DATASET: Begin

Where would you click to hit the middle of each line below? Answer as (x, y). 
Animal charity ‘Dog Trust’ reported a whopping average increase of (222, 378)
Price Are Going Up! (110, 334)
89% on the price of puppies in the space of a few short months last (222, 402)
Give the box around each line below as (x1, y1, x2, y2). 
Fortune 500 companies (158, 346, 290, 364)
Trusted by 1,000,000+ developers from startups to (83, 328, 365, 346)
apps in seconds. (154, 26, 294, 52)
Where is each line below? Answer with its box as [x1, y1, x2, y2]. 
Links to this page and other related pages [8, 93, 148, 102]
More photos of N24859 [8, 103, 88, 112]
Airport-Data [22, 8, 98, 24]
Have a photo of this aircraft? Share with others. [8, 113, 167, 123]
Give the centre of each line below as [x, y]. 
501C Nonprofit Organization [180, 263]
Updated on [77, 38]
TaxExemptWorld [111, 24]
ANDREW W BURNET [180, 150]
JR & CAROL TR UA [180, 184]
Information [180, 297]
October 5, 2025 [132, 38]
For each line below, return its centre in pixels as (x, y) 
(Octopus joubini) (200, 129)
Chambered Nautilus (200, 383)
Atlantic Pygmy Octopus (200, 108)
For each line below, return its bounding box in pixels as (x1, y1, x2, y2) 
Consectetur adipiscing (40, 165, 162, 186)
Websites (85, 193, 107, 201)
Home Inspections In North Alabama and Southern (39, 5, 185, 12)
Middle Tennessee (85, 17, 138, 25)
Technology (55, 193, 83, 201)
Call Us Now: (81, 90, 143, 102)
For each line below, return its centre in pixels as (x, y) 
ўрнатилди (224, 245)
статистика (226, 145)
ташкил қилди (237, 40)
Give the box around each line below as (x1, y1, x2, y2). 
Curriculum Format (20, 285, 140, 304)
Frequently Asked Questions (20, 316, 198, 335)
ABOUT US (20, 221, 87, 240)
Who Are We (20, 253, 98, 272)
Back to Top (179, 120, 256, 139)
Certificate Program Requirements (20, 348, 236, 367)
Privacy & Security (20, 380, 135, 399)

DATASET: End
DATASET: Begin

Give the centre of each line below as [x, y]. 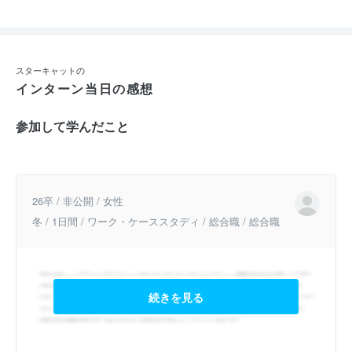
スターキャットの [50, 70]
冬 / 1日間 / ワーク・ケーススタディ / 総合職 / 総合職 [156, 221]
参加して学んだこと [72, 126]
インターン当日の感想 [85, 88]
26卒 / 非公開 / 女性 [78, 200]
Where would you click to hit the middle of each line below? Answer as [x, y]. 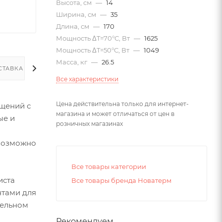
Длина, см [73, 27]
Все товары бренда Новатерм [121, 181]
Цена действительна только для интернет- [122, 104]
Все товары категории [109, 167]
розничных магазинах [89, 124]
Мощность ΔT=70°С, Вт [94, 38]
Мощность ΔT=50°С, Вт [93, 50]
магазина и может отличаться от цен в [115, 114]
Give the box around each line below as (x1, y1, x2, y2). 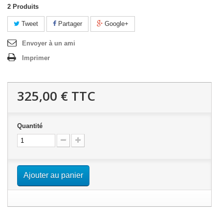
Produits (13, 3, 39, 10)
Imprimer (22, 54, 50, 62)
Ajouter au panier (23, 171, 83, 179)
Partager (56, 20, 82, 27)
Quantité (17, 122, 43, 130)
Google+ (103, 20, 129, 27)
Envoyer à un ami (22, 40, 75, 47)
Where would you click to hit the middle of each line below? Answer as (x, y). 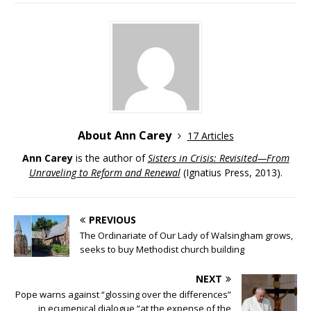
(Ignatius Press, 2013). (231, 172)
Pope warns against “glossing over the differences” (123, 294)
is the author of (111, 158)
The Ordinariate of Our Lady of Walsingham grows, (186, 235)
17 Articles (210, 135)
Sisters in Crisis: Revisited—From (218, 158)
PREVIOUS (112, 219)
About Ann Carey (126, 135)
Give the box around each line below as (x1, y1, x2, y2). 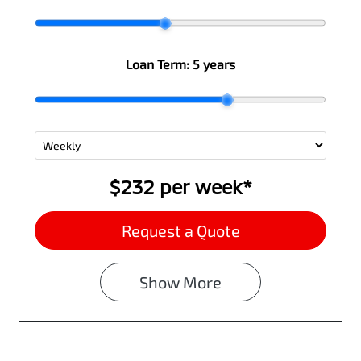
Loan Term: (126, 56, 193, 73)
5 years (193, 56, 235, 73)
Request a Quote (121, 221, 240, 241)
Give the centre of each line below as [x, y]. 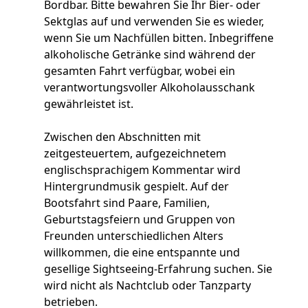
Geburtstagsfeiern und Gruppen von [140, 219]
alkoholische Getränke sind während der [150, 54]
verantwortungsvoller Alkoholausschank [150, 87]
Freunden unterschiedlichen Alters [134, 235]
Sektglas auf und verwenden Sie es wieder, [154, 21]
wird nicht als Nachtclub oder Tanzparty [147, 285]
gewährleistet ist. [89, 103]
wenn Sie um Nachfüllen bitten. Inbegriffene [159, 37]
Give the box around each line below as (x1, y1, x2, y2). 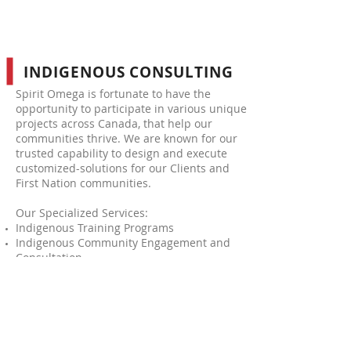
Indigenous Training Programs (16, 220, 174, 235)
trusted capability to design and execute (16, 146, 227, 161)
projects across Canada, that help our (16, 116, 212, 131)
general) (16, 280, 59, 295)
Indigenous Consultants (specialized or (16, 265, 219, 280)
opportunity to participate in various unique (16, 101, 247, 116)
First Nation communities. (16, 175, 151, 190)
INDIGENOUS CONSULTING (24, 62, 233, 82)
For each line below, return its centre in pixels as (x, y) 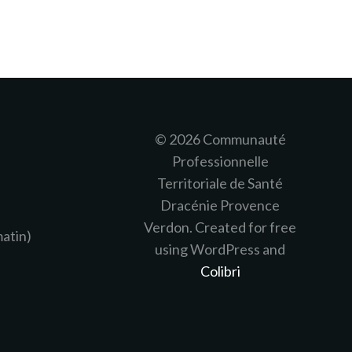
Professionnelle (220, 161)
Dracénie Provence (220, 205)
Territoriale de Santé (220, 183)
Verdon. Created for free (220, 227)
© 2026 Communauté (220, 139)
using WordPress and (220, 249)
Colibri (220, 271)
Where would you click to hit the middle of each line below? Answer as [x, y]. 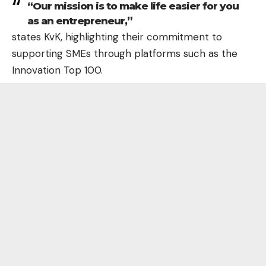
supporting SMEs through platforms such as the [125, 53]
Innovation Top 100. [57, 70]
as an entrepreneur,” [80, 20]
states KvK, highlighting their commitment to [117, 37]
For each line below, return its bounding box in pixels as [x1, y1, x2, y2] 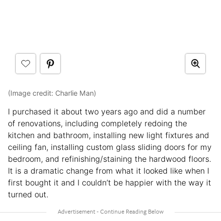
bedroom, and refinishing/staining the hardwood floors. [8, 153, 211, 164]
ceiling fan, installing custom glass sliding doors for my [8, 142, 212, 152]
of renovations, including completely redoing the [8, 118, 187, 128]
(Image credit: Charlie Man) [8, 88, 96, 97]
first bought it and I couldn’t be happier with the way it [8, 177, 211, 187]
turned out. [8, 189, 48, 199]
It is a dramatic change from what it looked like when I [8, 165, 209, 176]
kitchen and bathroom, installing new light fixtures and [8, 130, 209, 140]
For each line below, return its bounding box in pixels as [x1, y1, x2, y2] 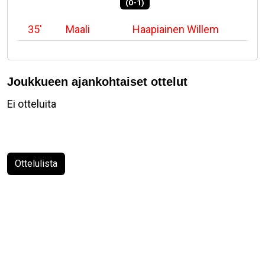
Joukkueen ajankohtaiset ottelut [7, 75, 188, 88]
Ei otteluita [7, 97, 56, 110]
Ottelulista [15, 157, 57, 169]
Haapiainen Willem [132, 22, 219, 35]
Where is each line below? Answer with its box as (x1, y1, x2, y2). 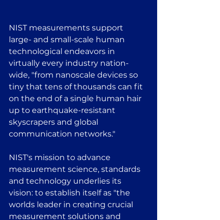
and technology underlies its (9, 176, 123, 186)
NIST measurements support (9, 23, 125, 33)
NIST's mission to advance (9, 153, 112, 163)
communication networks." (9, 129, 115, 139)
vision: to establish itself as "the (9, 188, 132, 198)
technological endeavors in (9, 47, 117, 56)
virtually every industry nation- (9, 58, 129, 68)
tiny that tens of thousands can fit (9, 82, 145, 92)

DATASET: End
DATASET: Begin

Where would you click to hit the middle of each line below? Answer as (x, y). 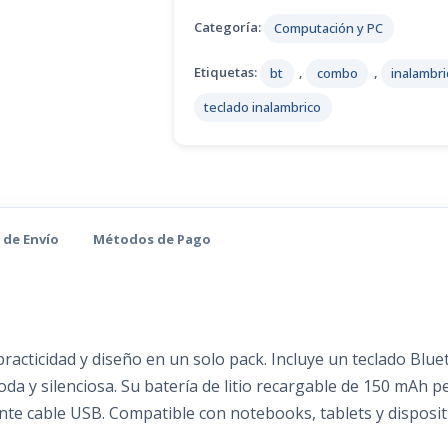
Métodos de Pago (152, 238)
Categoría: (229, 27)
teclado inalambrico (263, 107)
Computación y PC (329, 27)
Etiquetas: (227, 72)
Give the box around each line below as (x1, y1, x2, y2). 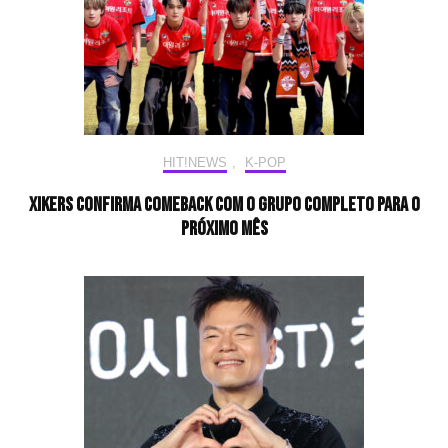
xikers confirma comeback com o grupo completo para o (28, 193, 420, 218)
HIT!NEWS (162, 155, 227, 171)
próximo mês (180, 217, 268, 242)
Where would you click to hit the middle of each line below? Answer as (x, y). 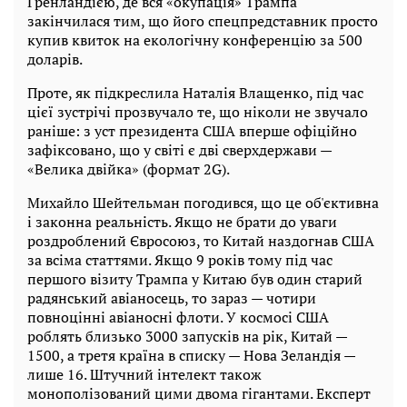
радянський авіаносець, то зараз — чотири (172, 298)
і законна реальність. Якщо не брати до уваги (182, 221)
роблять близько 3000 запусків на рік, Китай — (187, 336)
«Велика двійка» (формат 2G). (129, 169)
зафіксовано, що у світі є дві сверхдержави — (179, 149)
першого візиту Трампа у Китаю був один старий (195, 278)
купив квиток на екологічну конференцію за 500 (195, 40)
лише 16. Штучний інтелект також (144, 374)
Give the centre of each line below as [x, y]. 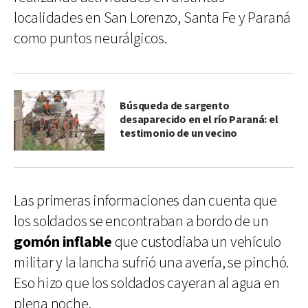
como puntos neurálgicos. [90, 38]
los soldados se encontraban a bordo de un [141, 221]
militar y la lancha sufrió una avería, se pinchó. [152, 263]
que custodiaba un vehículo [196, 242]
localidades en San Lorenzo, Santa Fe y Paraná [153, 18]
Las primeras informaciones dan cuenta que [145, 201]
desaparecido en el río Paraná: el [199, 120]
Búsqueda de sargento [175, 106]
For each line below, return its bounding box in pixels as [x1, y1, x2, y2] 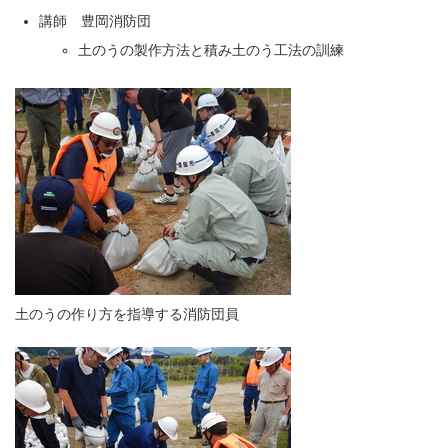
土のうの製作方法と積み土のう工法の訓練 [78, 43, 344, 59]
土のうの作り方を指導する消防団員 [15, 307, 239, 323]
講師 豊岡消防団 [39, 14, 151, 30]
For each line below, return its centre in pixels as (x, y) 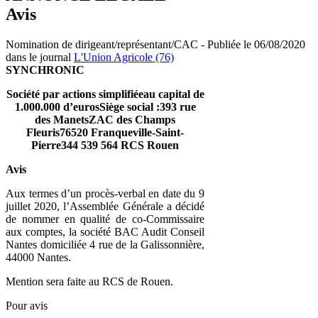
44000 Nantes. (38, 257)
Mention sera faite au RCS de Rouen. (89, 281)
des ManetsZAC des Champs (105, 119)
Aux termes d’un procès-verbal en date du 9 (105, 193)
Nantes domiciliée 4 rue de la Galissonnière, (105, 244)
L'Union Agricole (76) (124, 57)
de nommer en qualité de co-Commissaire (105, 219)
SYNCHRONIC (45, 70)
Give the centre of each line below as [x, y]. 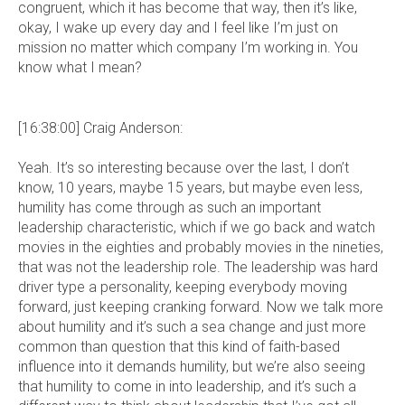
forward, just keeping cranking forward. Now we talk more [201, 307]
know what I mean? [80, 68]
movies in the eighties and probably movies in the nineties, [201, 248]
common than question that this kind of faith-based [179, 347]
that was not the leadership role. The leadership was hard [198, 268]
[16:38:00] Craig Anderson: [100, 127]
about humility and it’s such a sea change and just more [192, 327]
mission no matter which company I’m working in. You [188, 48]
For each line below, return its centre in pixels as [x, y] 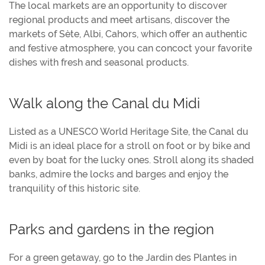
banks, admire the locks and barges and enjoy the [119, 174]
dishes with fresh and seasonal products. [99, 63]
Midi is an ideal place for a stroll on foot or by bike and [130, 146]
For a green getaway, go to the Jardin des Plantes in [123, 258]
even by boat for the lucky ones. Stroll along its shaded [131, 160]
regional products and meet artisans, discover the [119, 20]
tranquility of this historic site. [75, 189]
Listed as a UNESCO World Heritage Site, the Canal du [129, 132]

DATASET: End

#### PROBLEM
Copy word for word only the lines above from the one with "about humility and" through the one with "Listed as a". Leave pictures out.

#### FINAL ANSWER
about humility and it’s such a sea change and just more [192, 327]
mission no matter which company I’m working in. You [188, 48]
For each line below, return its centre in pixels as [x, y] 
banks, admire the locks and barges and enjoy the [119, 174]
dishes with fresh and seasonal products. [99, 63]
Midi is an ideal place for a stroll on foot or by bike and [130, 146]
For a green getaway, go to the Jardin des Plantes in [123, 258]
even by boat for the lucky ones. Stroll along its shaded [131, 160]
regional products and meet artisans, discover the [119, 20]
tranquility of this historic site. [75, 189]
Listed as a UNESCO World Heritage Site, the Canal du [129, 132]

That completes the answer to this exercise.